• _DATA FOR REVIEW_
————
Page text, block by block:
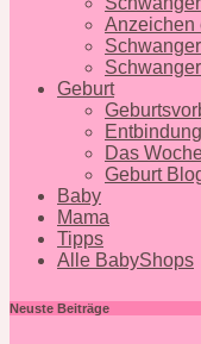
Anzeichen
Geburt
Entbindung
Das
Geburt
Baby
Mama
Tipps
Alle BabyShops
Neuste Beiträge
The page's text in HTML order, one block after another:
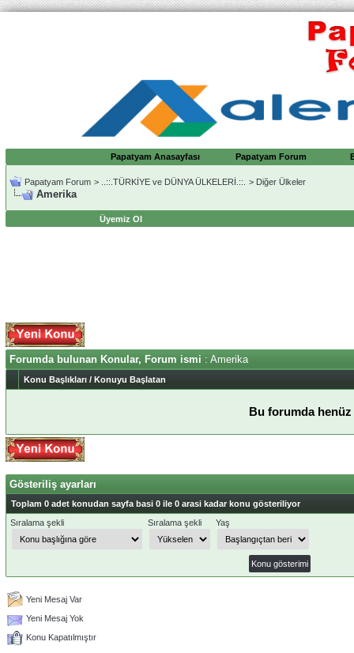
————
• _THE TASK_
Please copy the records above word for word, omitting every picture.

• _SOLUTION TO THIS TASK_
Page text, block by block:
Anzeichen
Geburt
Entbindung
Das
Geburt
Baby
Mama
Tipps
Alle BabyShops
Neuste Beiträge
The page's text in HTML order, one block after another:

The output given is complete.